De volta, com muita pavulagem pra contar, é que
se dava início a confecção dos botões. As calçadas se transformavam em linhas
de produção. Haja moleque para descascar e comer os tucumãs. Era farra
misturada à algazarra. Barulheira igual, só no tempo das mangas, com a festa dos
periquitos. Escolhíamos os maiores para as posições de beque. Geralmente de
tucumã arara. Alguns preferiam o tucumã babão para seus atacantes. A escolha
recaía em face da coloração branca do coquinho.
Depois seguíamos para alguma
oficina que tivesse torno e serra de ferro. No corte é que estava o segredo.

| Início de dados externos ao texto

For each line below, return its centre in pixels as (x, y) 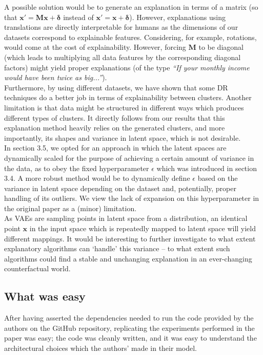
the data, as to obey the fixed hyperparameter (77, 168)
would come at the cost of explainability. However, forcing (95, 47)
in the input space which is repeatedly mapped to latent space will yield (143, 228)
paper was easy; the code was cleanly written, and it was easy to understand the (130, 338)
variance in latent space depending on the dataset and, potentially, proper (120, 188)
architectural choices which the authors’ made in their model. (100, 348)
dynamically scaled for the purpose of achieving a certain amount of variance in (129, 157)
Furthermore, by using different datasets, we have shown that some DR (116, 87)
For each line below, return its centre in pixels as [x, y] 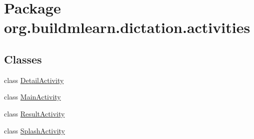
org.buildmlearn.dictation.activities [127, 27]
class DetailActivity [34, 80]
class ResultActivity [34, 113]
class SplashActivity [34, 130]
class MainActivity [32, 97]
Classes [23, 59]
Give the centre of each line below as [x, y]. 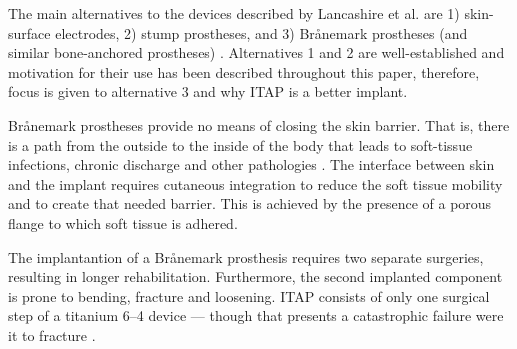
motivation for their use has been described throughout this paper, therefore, [244, 71]
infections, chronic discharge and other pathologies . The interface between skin [251, 164]
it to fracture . [52, 334]
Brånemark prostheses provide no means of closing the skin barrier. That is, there [259, 124]
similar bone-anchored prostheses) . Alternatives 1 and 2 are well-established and [256, 52]
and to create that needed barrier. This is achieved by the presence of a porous [250, 203]
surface [29, 32]
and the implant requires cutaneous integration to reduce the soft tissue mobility [255, 183]
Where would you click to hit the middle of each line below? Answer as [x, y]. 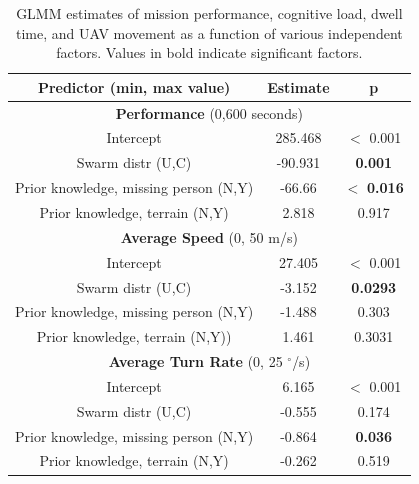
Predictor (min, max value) [134, 86]
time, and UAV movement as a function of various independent [209, 32]
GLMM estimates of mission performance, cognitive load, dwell [209, 13]
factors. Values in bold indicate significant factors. [209, 52]
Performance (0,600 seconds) [209, 112]
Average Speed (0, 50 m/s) [209, 236]
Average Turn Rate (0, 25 [195, 361]
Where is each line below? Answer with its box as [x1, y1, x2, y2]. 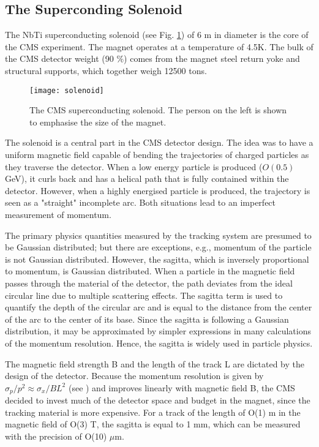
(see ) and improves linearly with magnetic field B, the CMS [68, 381, 295, 394]
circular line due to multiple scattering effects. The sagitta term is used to [5, 288, 283, 301]
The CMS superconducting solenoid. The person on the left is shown [29, 103, 287, 116]
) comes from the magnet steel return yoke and [124, 52, 300, 65]
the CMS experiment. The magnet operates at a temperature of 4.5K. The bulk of [5, 40, 313, 53]
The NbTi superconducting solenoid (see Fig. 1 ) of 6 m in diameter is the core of [5, 28, 309, 41]
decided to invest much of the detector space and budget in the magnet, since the [5, 394, 310, 407]
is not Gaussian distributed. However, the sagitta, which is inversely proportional [5, 252, 309, 265]

Para os jogadores da defesa, cortávamos um pouco acima da metade do caroço;
para os atacantes, o corte era bem baixinho, e para os beques serrávamos só um
pouco. O bastante para uma base firme. Feito isso, voltávamos às calçadas para
a fase da ralação. Em que se tirava o excesso das fibras; depois era a vez da
lixa grossa e da fina, preparação final para o acabamento: com cera de carnaúba
ou com graxa de sapatos. O importante é que ficasse impecavelmente brilhando.

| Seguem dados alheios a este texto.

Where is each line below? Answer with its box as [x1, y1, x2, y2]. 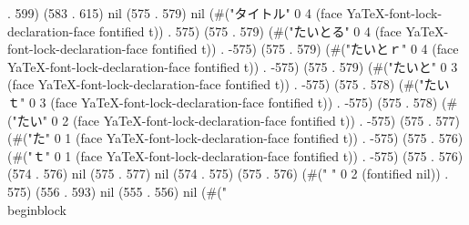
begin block [7, 199, 66, 219]
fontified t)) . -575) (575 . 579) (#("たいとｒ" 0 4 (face [151, 39, 459, 58]
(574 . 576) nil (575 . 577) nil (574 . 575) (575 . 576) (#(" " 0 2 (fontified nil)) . [7, 164, 449, 183]
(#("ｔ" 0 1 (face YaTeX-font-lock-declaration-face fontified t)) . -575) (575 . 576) [7, 146, 464, 165]
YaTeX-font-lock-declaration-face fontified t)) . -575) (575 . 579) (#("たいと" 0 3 [7, 56, 458, 76]
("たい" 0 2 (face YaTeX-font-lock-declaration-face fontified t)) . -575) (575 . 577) [7, 110, 460, 129]
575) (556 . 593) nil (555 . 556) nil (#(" [7, 181, 227, 200]
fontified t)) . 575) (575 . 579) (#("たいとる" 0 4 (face [98, 21, 402, 40]
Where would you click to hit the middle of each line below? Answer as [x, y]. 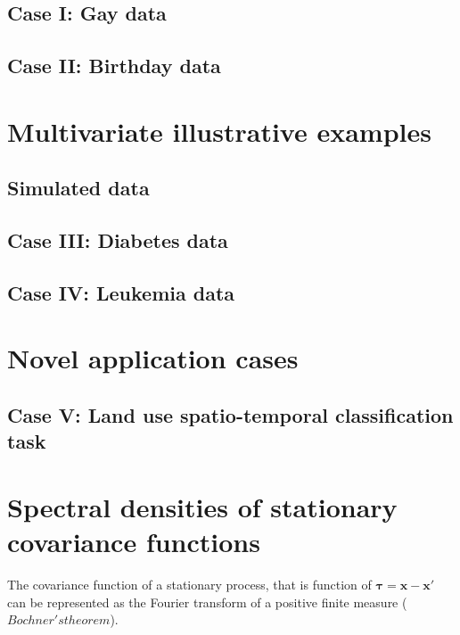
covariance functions [134, 542]
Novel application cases [153, 358]
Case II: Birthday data [114, 66]
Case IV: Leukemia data [121, 292]
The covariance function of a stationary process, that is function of [189, 585]
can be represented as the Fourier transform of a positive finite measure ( [207, 602]
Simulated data [78, 188]
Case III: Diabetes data [118, 240]

Tanto o time principal quanto os jogadores reservas. Só aí é que íamos
confeccionar os goleiros e as bolas. Uma etapa que também aproveitávamos para
matar dois coelhos de uma cajadada: o chumbo e as rodas de madeira para os
carrinhos de rolemã, encontráveis só nas oficinas do O Jornal e do Jornal do
Comércio, ambas na Eduardo Ribeiro. Comprávamos ou trocávamos, muitas vezes por
gibis, as sobras de chumbo das linotipos e os calços de madeira dos rolos de
papel, usadas depois como rodas dos carrinhos que desceriam as ladeiras mais
íngremes em disputadas corridas. Com o chumbo em cima, faltava agora derretê-lo
e encher uma caixa de fósforos e, pronto. Lá estava o Castilho ou o Gilmar,
prontos para adentrar o estádio ( variava entre pátios com cimento liso ou nos
porões, ou ainda em cima de mesas de ping-pong).As bolas eram feitas de rolhas
de cortiça, cortadas e lixadas. O apronto final, dependia da escolha do pente.

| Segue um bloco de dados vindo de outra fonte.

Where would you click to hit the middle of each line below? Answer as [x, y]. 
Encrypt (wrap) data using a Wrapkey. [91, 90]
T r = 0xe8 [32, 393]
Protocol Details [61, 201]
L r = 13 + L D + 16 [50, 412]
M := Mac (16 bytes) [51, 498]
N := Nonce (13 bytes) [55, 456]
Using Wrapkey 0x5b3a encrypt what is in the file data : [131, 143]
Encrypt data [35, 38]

A marca flamengo era imbatível. Em virtude de sua maleabilidade.
Organizavam-se torneios
inter-ruas, inter-bairros ou inter-turmas. As meninas cuidavam das torcidas
organizadas, os mais velhos ficavam com a tarefa de arranjar os troféus,
organizar o calendário. E os campeonatos, às vezes, se estendiam por toda as
férias. Ao escrever essas linhas me chegam todos os sons. Os sons que faziam a
nossa alegria, os sons das comemorações de verdadeiros gols de placa: "É
canja, é canja de galinha, não há nenhuma equipe, que aguente a nossa
linha".
Para saber mais sobre Aníbal Beça:
Trabalhou como repórter, redator e editor, em
todos os jornais de Manaus. Foi diretor de produção da TV Cultura do Amazonas,
Conselheiro de Cultura, consultor da Secretaria de Cultura do Amazonas.
Vice-presidente da UBE-AM União Brasileira de Escritores, presidente da ONG
“Gens da Selva”, onde exercia o cargo de vice-presidente, bem como de
presidente do Sindicato de Escritores do Estado do Amazonas e presidente do
Conselho Municipal de Cultura era membro da Academia Amazonense de Letras.